On Only Revolutions...

I'm afraid, worried, it is like the first day of the job you've been waiting for, the wedding day. You know it will make things different. I get it, well i have an idea floating on the surface, and it is freaking me out. I want it, maybe too much. I'm worried that if it is everything I think it is, this will take a while, and at least 4 reads to do it all the justice I desire. Like going to Paris, you've always wanted to go, but there is soooo much, too much almost, and yet so satisfying when you are there, as you leave. I am journeying back in soon, all there and back again. with a pack on my back, and the tales of a dragon sleeping on twice stolen gold reverberating in my head.
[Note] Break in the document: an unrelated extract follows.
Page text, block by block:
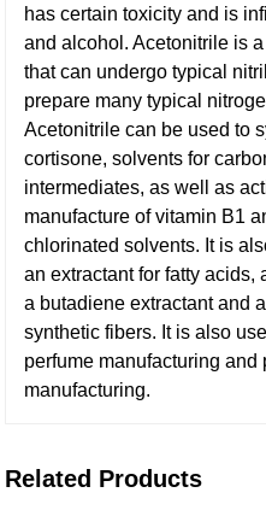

Maybe I'm just worried this Zahir of mine will leave me wandering the library counting hexagon rooms reading over and over again this book of structured simplicity and trying to use it to find how many rooms there are based on those numbers. You know the last time I walked into the Library of Babel the last figure I came up with had 75 digits and 125 0s following them. That was quite a lot, and I still have the reams of graph paper. I bought a new pack today, and looked up the number for the maths dept. My mouth waters as the equations spin on the edge of my vision. I don't think people will like me much aftr this. And I'm not sure I care anymore. My bed is still warmed more often by down and cat fur than warm bodies. And maybe the bed is too small to hold much else right now.